▸ Work request: Look through the records below for the line holding "установлен параметр Исполнение . (388, 558)". Write it out exactly, with each following line through the line holding "Условие задаётся относительно".

○ ○ ○ ○ ○

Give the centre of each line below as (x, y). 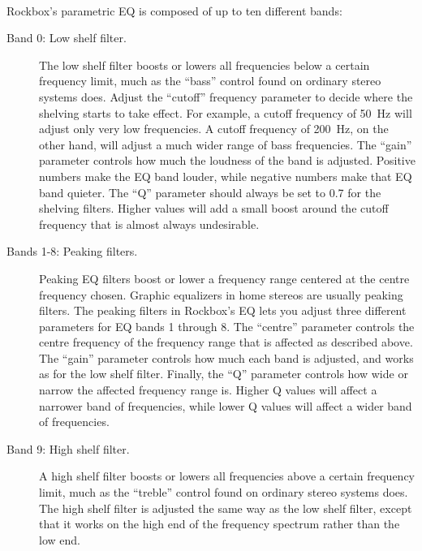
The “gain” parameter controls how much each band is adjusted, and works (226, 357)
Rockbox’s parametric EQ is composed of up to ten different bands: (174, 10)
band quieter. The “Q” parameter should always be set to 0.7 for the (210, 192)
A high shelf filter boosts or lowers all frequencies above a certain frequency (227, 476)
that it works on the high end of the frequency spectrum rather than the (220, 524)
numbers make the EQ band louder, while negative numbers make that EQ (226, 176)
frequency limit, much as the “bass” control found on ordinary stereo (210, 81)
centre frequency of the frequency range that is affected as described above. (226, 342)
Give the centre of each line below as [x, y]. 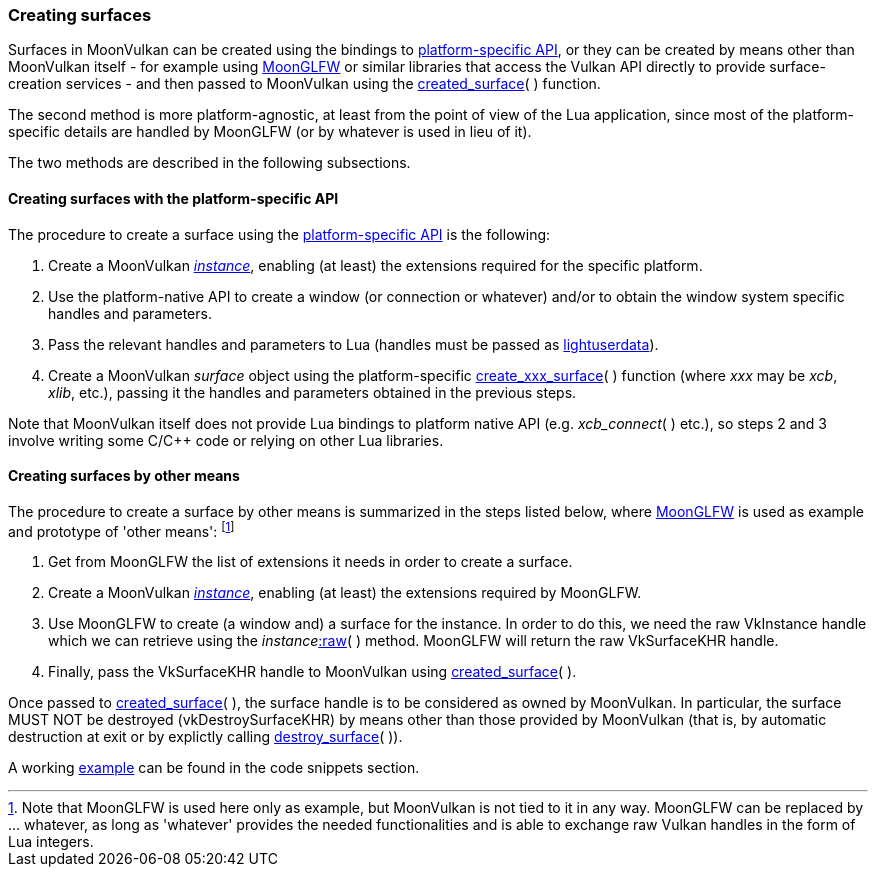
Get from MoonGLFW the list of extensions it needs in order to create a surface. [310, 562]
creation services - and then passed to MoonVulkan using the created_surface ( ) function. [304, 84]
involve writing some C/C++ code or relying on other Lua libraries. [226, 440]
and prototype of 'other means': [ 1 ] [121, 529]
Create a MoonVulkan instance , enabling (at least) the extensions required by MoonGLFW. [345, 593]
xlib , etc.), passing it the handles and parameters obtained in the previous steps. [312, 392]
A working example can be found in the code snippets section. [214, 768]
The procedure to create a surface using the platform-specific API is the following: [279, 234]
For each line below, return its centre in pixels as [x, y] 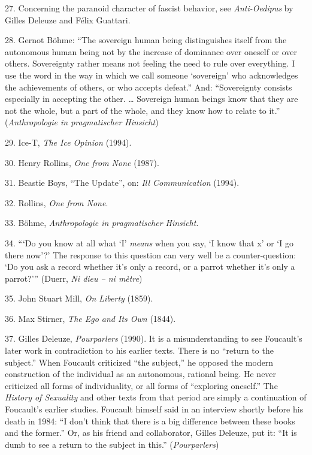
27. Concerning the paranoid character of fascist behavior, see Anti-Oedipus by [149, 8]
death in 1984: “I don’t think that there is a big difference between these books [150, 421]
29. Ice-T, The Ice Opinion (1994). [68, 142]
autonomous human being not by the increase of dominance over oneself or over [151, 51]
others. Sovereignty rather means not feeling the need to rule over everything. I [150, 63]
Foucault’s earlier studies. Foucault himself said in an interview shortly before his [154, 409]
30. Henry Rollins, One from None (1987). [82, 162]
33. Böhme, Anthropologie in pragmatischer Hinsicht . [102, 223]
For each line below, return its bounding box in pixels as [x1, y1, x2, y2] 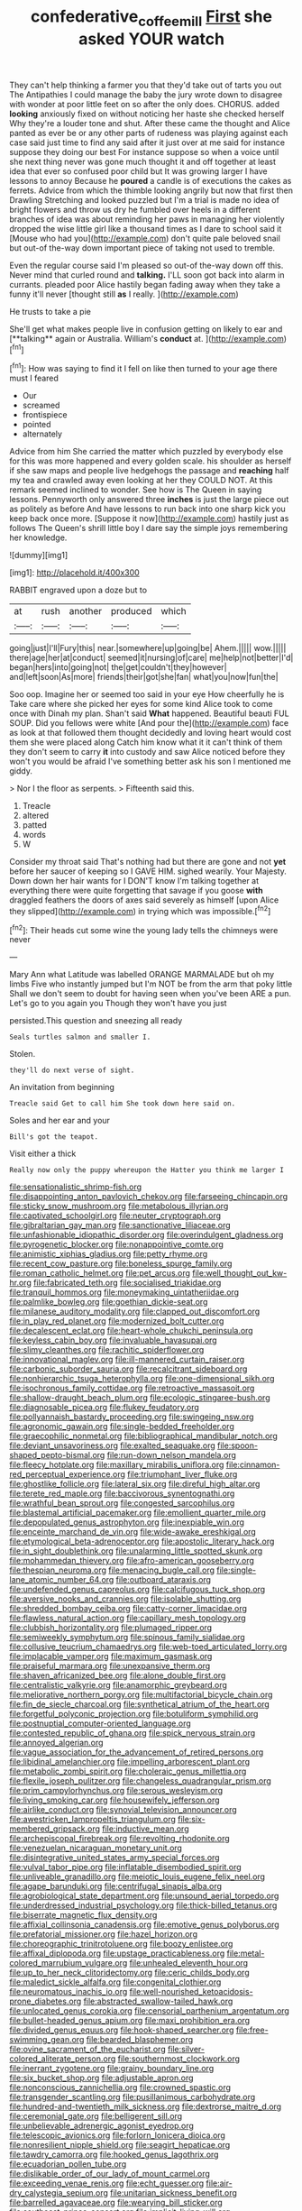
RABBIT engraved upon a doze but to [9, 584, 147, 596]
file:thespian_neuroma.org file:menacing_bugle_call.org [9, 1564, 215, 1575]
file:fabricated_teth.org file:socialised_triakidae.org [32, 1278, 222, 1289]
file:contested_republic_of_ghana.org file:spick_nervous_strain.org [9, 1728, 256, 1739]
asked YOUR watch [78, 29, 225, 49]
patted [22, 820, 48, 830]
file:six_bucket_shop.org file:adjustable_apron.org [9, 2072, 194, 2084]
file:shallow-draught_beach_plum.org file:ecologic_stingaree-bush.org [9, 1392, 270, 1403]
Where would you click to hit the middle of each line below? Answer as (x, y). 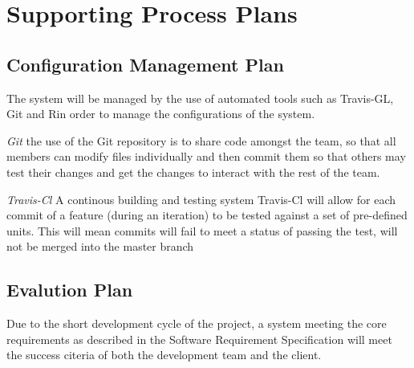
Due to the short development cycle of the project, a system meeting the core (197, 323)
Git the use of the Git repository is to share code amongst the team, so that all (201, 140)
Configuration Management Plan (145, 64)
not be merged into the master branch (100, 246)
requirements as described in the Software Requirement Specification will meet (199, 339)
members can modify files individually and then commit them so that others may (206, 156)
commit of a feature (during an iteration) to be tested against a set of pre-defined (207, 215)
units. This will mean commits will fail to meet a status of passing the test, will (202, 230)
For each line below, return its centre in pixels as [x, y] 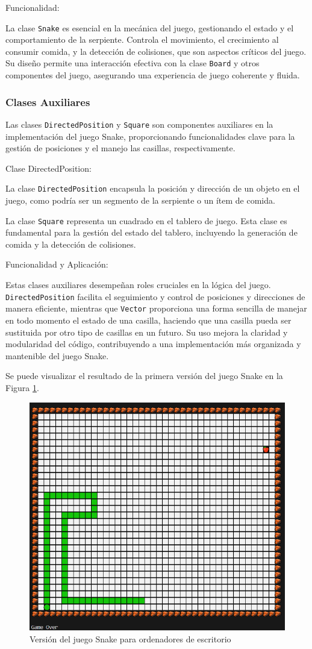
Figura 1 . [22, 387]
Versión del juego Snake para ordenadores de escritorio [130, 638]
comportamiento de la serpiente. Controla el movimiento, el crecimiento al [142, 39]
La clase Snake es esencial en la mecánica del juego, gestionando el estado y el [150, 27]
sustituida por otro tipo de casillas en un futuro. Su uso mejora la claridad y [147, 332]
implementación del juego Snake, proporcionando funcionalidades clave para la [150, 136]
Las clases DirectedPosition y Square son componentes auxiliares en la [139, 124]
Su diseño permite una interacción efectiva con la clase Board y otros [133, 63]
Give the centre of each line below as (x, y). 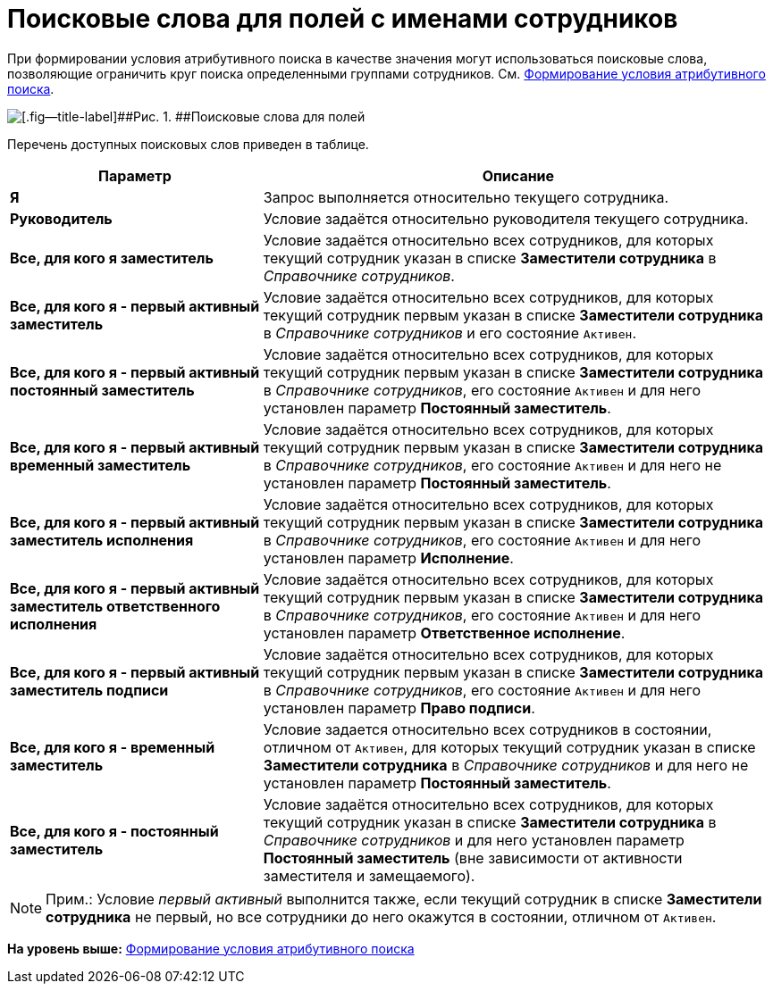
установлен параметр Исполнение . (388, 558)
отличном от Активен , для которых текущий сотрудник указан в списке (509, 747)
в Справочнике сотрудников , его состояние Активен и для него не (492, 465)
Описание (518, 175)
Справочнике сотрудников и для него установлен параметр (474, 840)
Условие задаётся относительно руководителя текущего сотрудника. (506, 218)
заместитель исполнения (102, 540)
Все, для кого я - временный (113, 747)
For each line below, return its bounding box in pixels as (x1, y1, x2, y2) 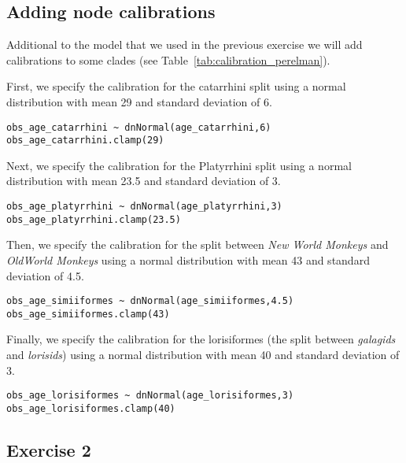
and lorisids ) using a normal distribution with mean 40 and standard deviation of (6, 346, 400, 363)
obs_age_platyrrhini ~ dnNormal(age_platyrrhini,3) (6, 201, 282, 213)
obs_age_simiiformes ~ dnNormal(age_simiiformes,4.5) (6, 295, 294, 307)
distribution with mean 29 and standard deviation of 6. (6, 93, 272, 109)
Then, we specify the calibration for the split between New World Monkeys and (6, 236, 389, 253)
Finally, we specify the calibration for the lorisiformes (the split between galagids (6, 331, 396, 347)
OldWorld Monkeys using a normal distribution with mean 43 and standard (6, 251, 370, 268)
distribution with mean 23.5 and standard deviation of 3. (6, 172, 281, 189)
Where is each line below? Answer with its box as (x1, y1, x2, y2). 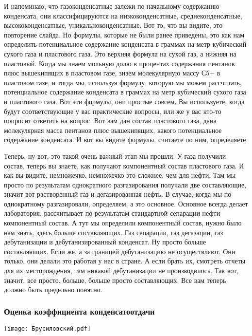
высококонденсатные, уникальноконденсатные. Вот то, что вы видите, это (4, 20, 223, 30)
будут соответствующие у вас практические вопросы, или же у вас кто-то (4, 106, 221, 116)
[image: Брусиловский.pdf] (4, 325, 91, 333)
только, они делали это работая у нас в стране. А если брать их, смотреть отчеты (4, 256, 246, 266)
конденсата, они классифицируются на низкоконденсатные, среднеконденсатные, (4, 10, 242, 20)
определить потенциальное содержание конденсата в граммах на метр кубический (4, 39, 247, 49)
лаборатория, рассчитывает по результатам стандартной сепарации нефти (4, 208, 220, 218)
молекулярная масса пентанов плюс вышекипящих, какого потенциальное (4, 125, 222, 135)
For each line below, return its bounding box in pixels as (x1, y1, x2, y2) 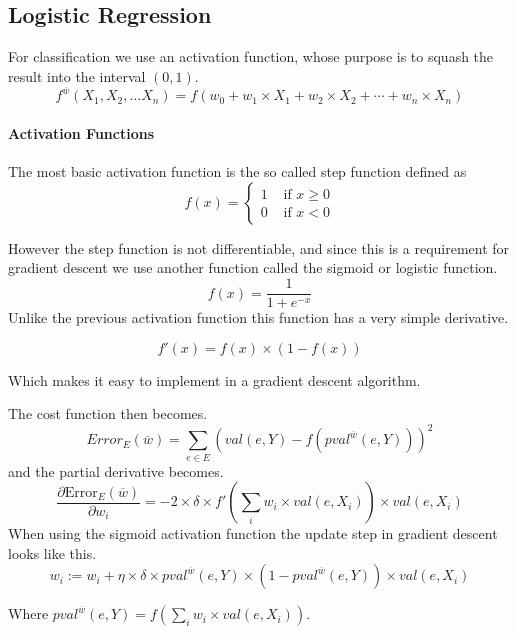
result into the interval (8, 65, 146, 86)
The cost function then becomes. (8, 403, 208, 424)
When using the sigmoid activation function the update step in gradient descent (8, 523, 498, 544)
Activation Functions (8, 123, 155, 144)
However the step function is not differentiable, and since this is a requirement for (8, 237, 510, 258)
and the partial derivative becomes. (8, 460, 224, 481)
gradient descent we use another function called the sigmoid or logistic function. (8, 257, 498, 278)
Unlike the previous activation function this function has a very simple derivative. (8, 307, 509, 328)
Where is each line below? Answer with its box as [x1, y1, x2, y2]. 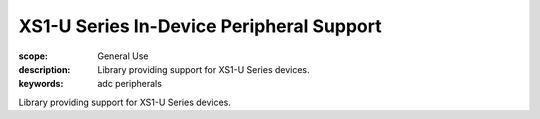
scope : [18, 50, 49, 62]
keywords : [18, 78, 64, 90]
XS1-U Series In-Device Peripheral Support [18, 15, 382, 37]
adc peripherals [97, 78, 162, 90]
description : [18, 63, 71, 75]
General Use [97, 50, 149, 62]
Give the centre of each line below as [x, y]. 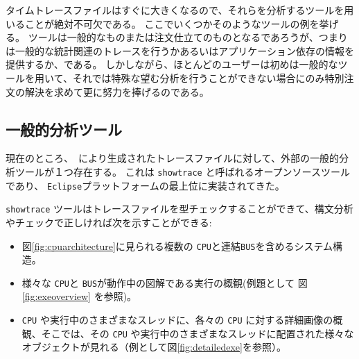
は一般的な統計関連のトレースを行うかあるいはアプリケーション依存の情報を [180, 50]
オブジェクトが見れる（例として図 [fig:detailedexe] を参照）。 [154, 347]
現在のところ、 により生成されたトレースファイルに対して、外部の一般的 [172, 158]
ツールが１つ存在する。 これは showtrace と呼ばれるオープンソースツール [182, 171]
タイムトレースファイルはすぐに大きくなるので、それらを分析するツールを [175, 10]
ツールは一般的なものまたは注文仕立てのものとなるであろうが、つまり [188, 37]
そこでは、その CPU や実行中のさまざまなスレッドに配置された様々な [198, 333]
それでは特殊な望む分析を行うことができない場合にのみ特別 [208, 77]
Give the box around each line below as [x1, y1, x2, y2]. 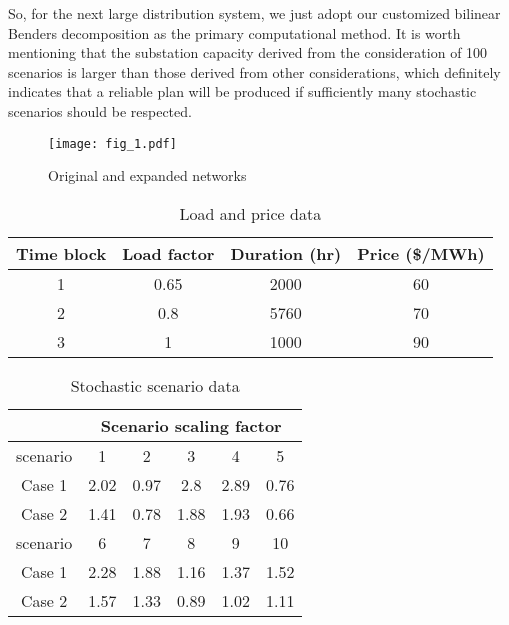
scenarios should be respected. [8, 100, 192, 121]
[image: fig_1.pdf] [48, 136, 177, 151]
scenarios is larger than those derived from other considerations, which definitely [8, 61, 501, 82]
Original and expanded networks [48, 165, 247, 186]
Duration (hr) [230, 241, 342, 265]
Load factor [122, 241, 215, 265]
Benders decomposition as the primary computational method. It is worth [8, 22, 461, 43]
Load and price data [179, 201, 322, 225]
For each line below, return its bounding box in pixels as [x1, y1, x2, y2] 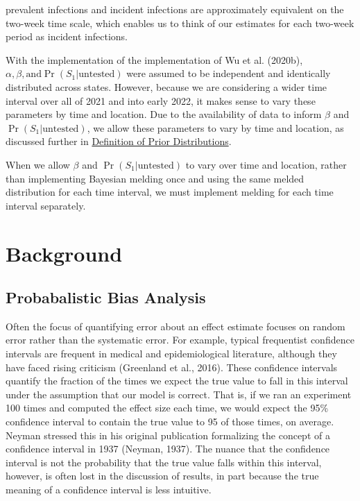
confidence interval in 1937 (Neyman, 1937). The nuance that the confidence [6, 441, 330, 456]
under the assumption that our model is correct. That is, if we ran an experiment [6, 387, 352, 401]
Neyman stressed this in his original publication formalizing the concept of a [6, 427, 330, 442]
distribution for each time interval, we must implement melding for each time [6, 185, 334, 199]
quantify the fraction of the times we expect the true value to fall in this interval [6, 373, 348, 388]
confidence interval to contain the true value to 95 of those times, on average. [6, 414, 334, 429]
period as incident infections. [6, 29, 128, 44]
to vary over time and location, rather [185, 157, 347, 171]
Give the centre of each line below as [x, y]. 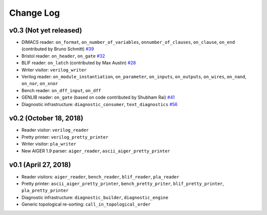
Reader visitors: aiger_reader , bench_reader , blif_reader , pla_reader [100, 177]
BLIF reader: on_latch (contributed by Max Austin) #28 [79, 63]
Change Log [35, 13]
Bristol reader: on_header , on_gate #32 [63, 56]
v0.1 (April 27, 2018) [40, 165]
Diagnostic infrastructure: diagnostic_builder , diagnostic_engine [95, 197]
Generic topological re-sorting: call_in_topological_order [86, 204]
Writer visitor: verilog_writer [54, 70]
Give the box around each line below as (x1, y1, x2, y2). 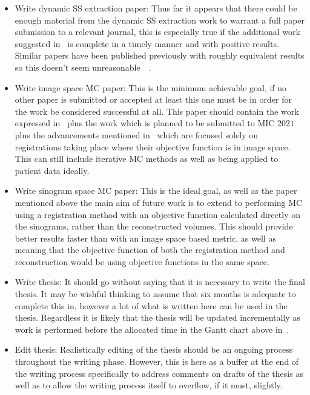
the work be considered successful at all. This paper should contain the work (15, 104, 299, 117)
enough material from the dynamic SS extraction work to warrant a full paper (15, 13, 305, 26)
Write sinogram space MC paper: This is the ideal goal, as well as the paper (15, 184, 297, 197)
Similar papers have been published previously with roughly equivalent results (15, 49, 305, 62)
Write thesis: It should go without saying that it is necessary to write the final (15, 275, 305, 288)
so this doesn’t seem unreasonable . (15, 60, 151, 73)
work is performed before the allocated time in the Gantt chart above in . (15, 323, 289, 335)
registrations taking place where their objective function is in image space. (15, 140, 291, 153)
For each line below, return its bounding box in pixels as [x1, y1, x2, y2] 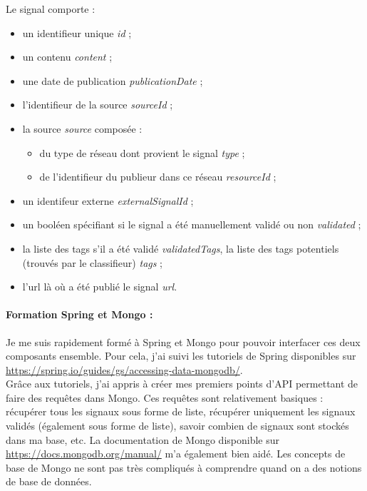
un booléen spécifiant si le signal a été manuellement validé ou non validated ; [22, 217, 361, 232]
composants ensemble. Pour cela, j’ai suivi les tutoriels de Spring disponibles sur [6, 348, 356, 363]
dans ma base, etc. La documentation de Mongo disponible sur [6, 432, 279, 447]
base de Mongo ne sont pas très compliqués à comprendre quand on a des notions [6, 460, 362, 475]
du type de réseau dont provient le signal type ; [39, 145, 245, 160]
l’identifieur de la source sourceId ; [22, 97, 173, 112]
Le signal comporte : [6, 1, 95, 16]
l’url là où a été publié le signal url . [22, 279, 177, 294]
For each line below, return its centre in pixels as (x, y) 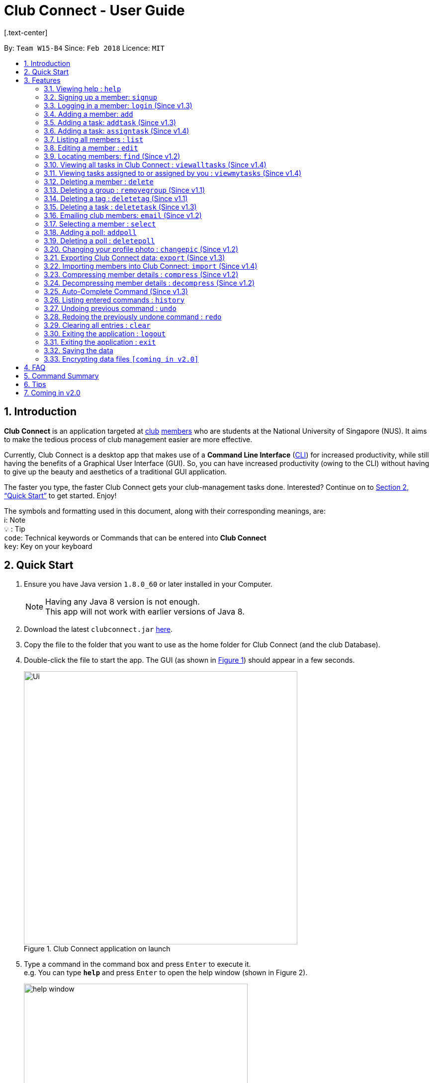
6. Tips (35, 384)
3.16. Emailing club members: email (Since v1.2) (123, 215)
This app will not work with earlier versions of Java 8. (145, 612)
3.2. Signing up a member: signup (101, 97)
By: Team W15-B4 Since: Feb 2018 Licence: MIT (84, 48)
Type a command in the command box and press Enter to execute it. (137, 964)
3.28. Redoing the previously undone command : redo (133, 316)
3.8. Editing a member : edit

○ ○ ○ ○ ○

▸ Output for this task:
установлен параметр Исполнение . (388, 558)
отличном от Активен , для которых текущий сотрудник указан в списке (509, 747)
в Справочнике сотрудников , его состояние Активен и для него не (492, 465)
Описание (518, 175)
Справочнике сотрудников и для него установлен параметр (474, 840)
Условие задаётся относительно руководителя текущего сотрудника. (506, 218)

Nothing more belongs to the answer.